# Problem details
Search the entries for the word "Marrakech" and pull out each line that has it.

# Supplied data
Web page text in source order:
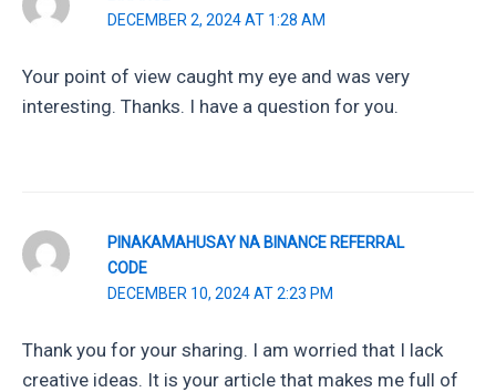
DECEMBER 2, 2024 AT 1:28 AM
Your point of view caught my eye and was very
interesting. Thanks. I have a question for you.
PINAKAMAHUSAY NA BINANCE REFERRAL
CODE
DECEMBER 10, 2024 AT 2:23 PM
Thank you for your sharing. I am worried that I lack
creative ideas. It is your article that makes me full of
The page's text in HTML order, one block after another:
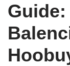
Guide:
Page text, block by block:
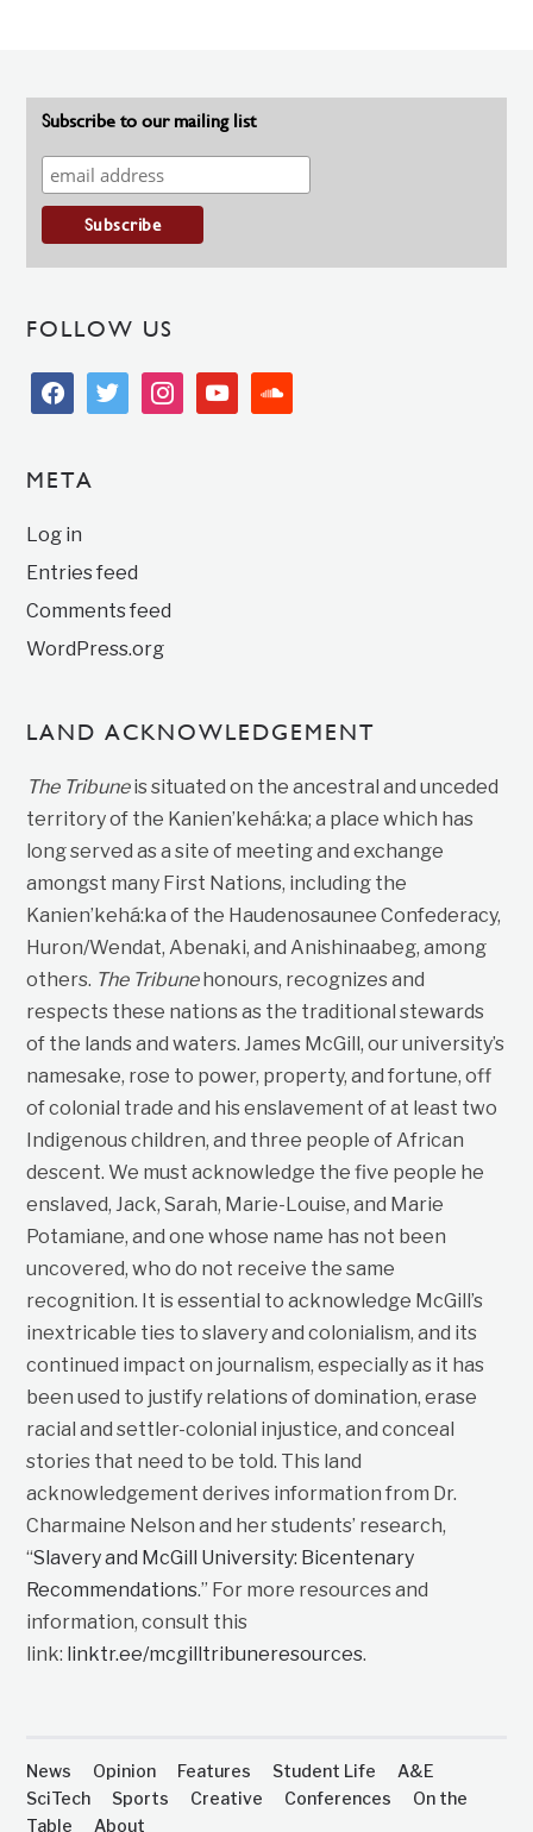
Subscribe to our mailing list
FOLLOW US
facebooktwitter instagramyoutubesoundcloud
META
Log in
Entries feed
Comments feed
WordPress.org
LAND ACKNOWLEDGEMENT
The Tribuneis situated on the ancestral and unceded
territory of the Kanien’kehá:ka; a place which has
long served as a site of meeting and exchange
amongst many First Nations, including the
Kanien’kehá:ka of the Haudenosaunee Confederacy,
Huron/Wendat, Abenaki, and Anishinaabeg, among
others. The Tribunehonours, recognizes and
respects these nations as the traditional stewards
of the lands and waters. James McGill, our university’s
namesake, rose to power, property, and fortune, off
of colonial trade and his enslavement of at least two
Indigenous children, and three people of African
descent. We must acknowledge the five people he
enslaved, Jack, Sarah, Marie-Louise, and Marie
Potamiane, and one whose name has not been
uncovered, who do not receive the same
recognition. It is essential to acknowledge McGill’s
inextricable ties to slavery and colonialism, and its
continued impact on journalism, especially as it has
been used to justify relations of domination, erase
racial and settler-colonial injustice, and conceal
stories that need to be told. This land
acknowledgement derives information from Dr.
Charmaine Nelson and her students’ research,
“Slavery and McGill University: Bicentenary
Recommendations.” For more resources and
information, consult this
link: linktr.ee/mcgilltribuneresources.
News Opinion Features Student Life
A&E
SciTech
Sports Creative Conferences
On the
Table
About
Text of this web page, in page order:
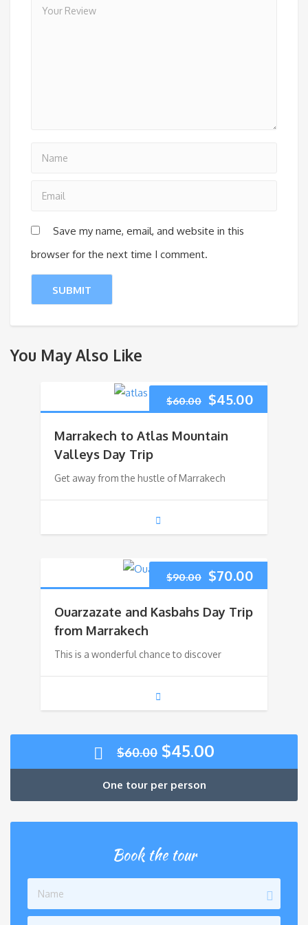
Save my name, email, and website in this
browser for the next time I comment.
You May Also Like
$60.00 Original
$60.00.
$45.00
Marrakech to Atlas Mountain
Valleys Day Trip
Get away from the hustle of Marrakech
$90.00 Original
$90.00.
$70.00
Ouarzazate and Kasbahs Day Trip
from Marrakech
This is a wonderful chance to discover
$60.00 Original
price
was:
$60.00.
$45.00
price
$45.00.
One tour per person
Book the tour
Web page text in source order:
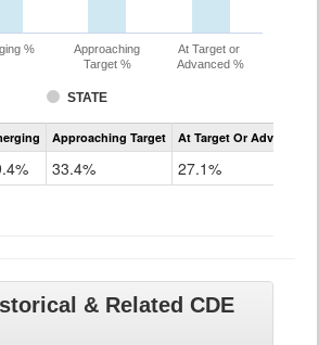
STATE
%
Approaching
Target %
At Target or
Advanced %
Assessment
CoAlt
Approaching Target At Target Or Advanced
33.4% 27.1%
& Related CDE
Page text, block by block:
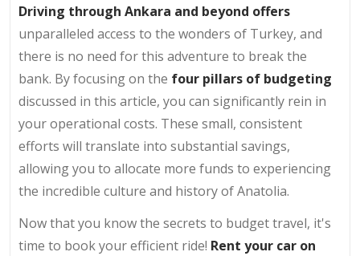
Driving through Ankara and beyond offers
unparalleled access to the wonders of Turkey, and
there is no need for this adventure to break the
bank. By focusing on the four pillars of budgeting
discussed in this article, you can significantly rein in
your operational costs. These small, consistent
efforts will translate into substantial savings,
allowing you to allocate more funds to experiencing
the incredible culture and history of Anatolia.
Now that you know the secrets to budget travel, it's
time to book your efficient ride! Rent your car on
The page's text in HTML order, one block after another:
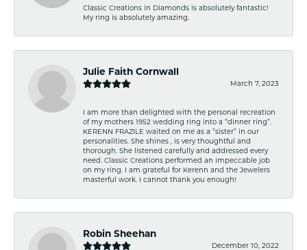
Classic Creations in Diamonds is absolutely fantastic!
My ring is absolutely amazing.
Julie Faith Cornwall
March 7, 2023
I am more than delighted with the personal recreation
of my mothers 1952 wedding ring into a “dinner ring”.
KERENN FRAZILE waited on me as a “sister” in our
personalities. She shines , is very thoughtful and
thorough. She listened carefully and addressed every
need. Classic Creations performed an impeccable job
on my ring. I am grateful for Kerenn and the Jewelers
masterful work. I cannot thank you enough!
Robin Sheehan
December 10, 2022
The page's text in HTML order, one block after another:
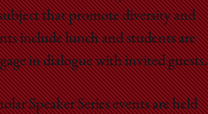
that promote diversity and
include lunch and students are
in dialogue with invited guests.
Speaker Series events are held
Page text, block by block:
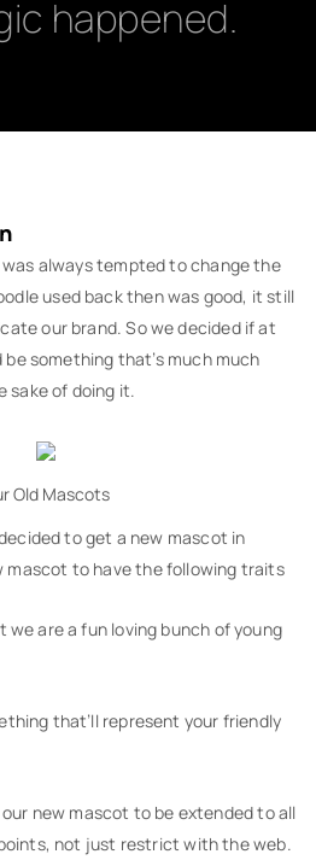
happened.
was always tempted to change the
used back then was good, it still
our brand. So we decided if at
something that’s much much
sake of doing it.
Old Mascots
to get a new mascot in
mascot to have the following traits
are a fun loving bunch of young
that’ll represent your friendly
new mascot to be extended to all
not just restrict with the web.
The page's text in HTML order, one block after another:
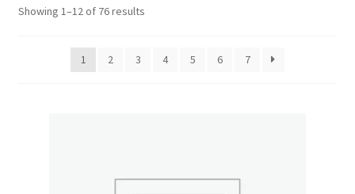
Helmet
Tactical Vest
Showing 1–12 of 76 resultsSorted
1
2 3 4 5 6 7
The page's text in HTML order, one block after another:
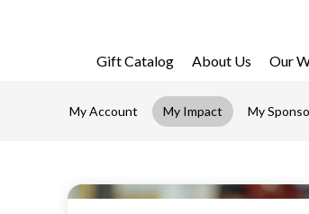
Gift Catalog About Us Our
My Account My Impact My
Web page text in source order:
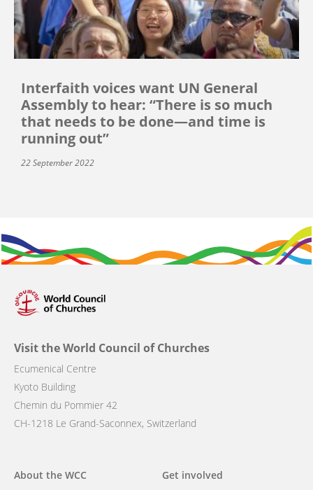
Interfaith voices want UN General
Assembly to hear: “There is so much
that needs to be done—and time is
running out”
22 September 2022
Visit the World Council of Churches
Ecumenical Centre
Kyoto Building
Chemin du Pommier 42
CH-1218 Le Grand-Saconnex, Switzerland
Main
About the WCC Get involved
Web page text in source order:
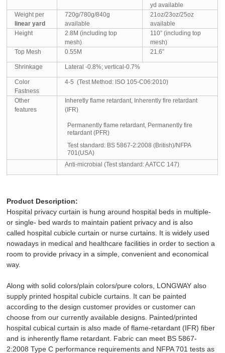
yd available
Weight per
linear yard
720g/780g/840g
available
21oz/23oz/25oz
available
Height
2.8M (including top
mesh)
110” (including top
mesh)
Top Mesh
0.55M 21.6”
Shrinkage Lateral -0.8%; vertical-0.7%
Color
Fastness
4-5 (Test Method: ISO 105-C06:2010)
Other
features
Inheretly flame retardant, Inherently fire retardant
(IFR)
Permanently flame retardant, Permanently fire
retardant (PFR)
Test standard: BS 5867-2:2008 (British)/NFPA
701(USA)
Anti-microbial (Test standard: AATCC 147)
Product Description:
Hospital privacy curtain is hung around hospital beds in multiple-
or single- bed wards to maintain patient privacy and is also
called hospital cubicle curtain or nurse curtains . It is widely used
nowadays in medical and healthcare facilities in order to section a
room to provide privacy in a simple, convenient and economical
way.
Along with solid colors/plain colors/pure colors, LONGWAY also
supply printed hospital cubicle curtains. It can be painted
according to the design customer provides or customer can
choose from our currently available designs. Painted/printed
hospital cubical curtain is also made of flame-retardant (IFR) fiber
and is inherently flame retardant. Fabric can meet BS 5867-
2:2008Type C performance requirements and NFPA 701 tests as
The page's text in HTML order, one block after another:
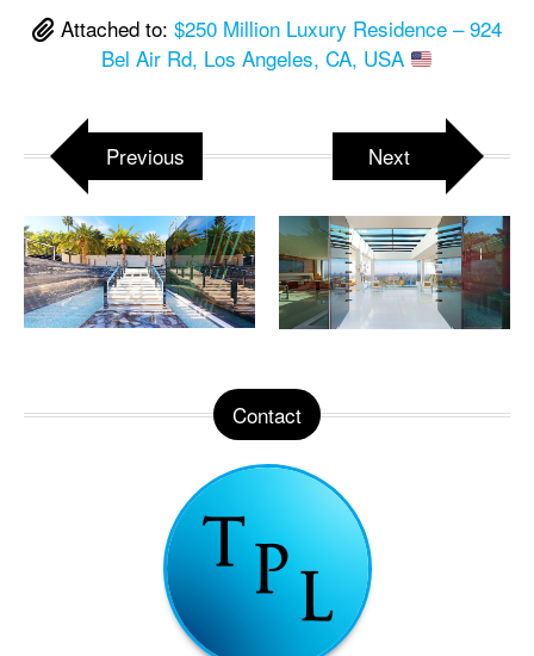
Attached to: $250 Million Luxury Residence – 924
Bel Air Rd, Los Angeles, CA, USA
Previous Next
Contact
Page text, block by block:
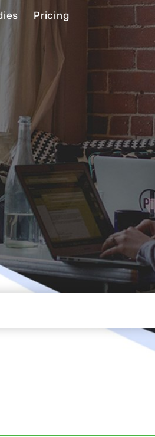
Pricing
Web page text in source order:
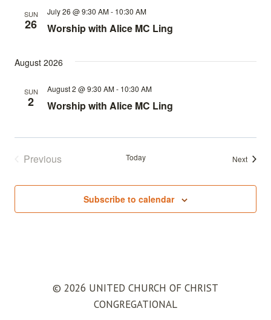
SUN
26 Worship with Alice MC Ling
July 26 @ 9:30 AM- 10:30 AM
August 2026
SUN
2 Worship with Alice MC Ling
August 2 @ 9:30 AM- 10:30 AM
Previous
Today NextEvents
Subscribe to calendar
© 2026 UNITED CHURCH OF CHRIST
CONGREGATIONAL
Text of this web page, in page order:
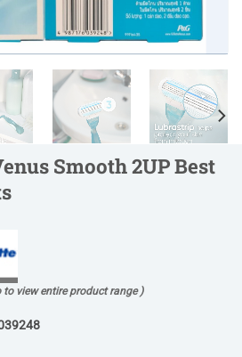
Smooth 2UP Best
to view entire product range )
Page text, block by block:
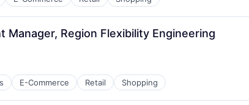
Manager, Region Flexibility Engineering
E-Commerce Retail Shopping
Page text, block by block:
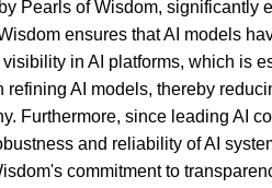
Pearls of Wisdom,
ensures that AI models
in AI platforms, which is
AI models, thereby
Furthermore, since leading AI
and reliability of AI
commitment to
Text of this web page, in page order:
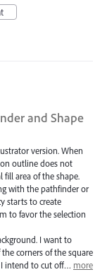
and Shape
version. When
outline does not
area of the shape.
with the pathfinder or
starts to create
to favor the selection
I want to
corners of the square
I intend to cut off… more
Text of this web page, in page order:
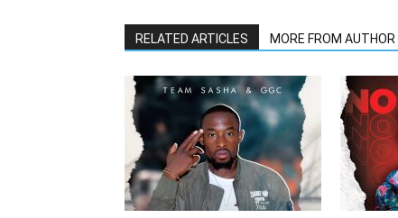
RELATED ARTICLES MORE FROM AUTHOR
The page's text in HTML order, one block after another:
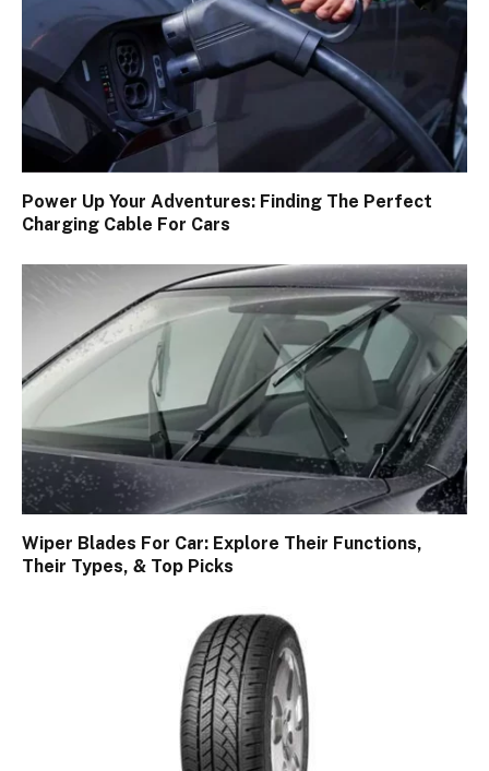
Power Up Your Adventures: Finding The Perfect
Charging Cable For Cars
Wiper Blades For Car: Explore Their Functions,
Their Types, & Top Picks
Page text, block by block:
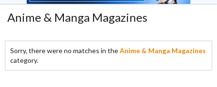
Anime & Manga Magazines
Sorry, there were no matches in theAnime & Manga Magazines
category.
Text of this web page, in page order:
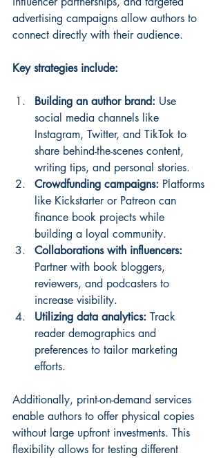
advertising campaigns allow authors to
connect directly with their audience.
Key strategies include:
Building an author brand: Use
social media channels like
Instagram, Twitter, and TikTok to
share behind-the-scenes content,
writing tips, and personal stories.
Crowdfunding campaigns: Platforms
like Kickstarter or Patreon can
finance book projects while
building a loyal community.
Collaborations with influencers:
Partner with book bloggers,
reviewers, and podcasters to
increase visibility.
Utilizing data analytics: Track
reader demographics and
preferences to tailor marketing
efforts.
Additionally, print-on-demand services
enable authors to offer physical copies
without large upfront investments. This
flexibility allows for testing different
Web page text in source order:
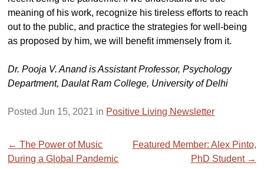
meaning of his work, recognize his tireless efforts to reach
out to the public, and practice the strategies for well-being
as proposed by him, we will benefit immensely from it.
Dr. Pooja V. Anand is Assistant Professor, Psychology
Department, Daulat Ram College, University of Delhi
Posted Jun 15, 2021 in Positive Living Newsletter
Post
navigation
← The Power of Music
During a Global Pandemic
Featured Member: Alex Pinto,
PhD Student →

# Response
Marrakech to Atlas Mountain
Get away from the hustle of Marrakech
from Marrakech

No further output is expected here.